= Required work =
Each entry has to be given again in its exact wording, and no picture may appear in the result.

________________

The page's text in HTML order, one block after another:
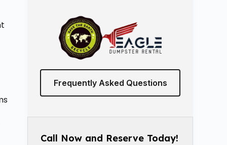
Frequently Asked Questions
Call Now and Reserve Today!
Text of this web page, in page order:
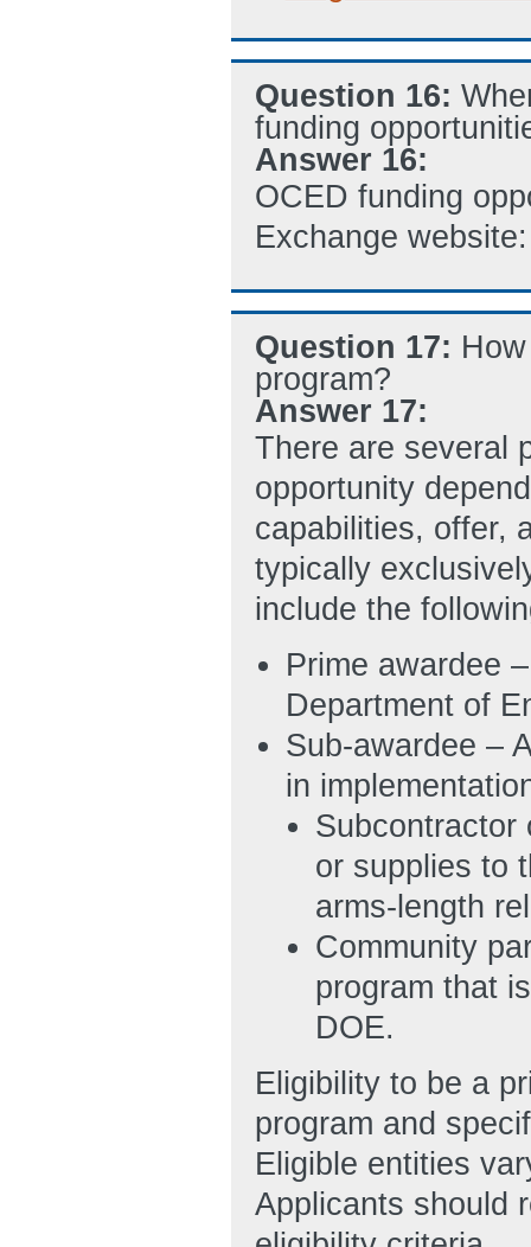
Question 16:
funding
Answer 16:
OCED funding
Exchange
Question 17:
program?
Answer 17:
There are several
opportunity
capabilities, offer,
typically
include the
Prime awardee
Department of
Sub-awardee –
in
Subcontractor
or supplies to
arms-length
Community
program that
DOE.
Eligibility to be a
program and
Eligible entities
Applicants should
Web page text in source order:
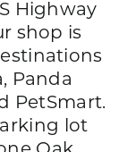
Highway
shop is
Panda
PetSmart.
lot
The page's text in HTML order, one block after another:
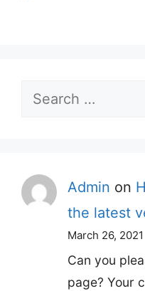
Search
Admin on
the latest
March 26, 2021
Can you
page? Your
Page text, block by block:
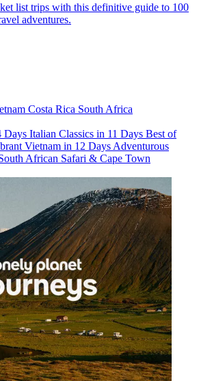
list trips with this definitive guide to 100
adventures.
Costa Rica South Africa
Days Italian Classics in 11 Days Best of
Vietnam in 12 Days Adventurous
African Safari & Cape Town
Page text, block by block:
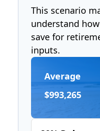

________________

= Result =
The page's text in HTML order, one block after another:
Frequently Asked Questions
Call Now and Reserve Today!
Text of this web page, in page order:
Question 16:
funding
Answer 16:
OCED funding
Exchange
Question 17:
program?
Answer 17:
There are several
opportunity
capabilities, offer,
typically
include the
Prime awardee
Department of
Sub-awardee –
in
Subcontractor
or supplies to
arms-length
Community
program that
DOE.
Eligibility to be a
program and
Eligible entities
Applicants should
Web page text in source order:
Highway
shop is
Panda
PetSmart.
lot
The page's text in HTML order, one block after another:
Search
Admin on
the latest
March 26, 2021
Can you
page? Your
Page text, block by block:
list trips with this definitive guide to 100
adventures.
Costa Rica South Africa
Days Italian Classics in 11 Days Best of
Vietnam in 12 Days Adventurous
African Safari & Cape Town
Page text, block by block:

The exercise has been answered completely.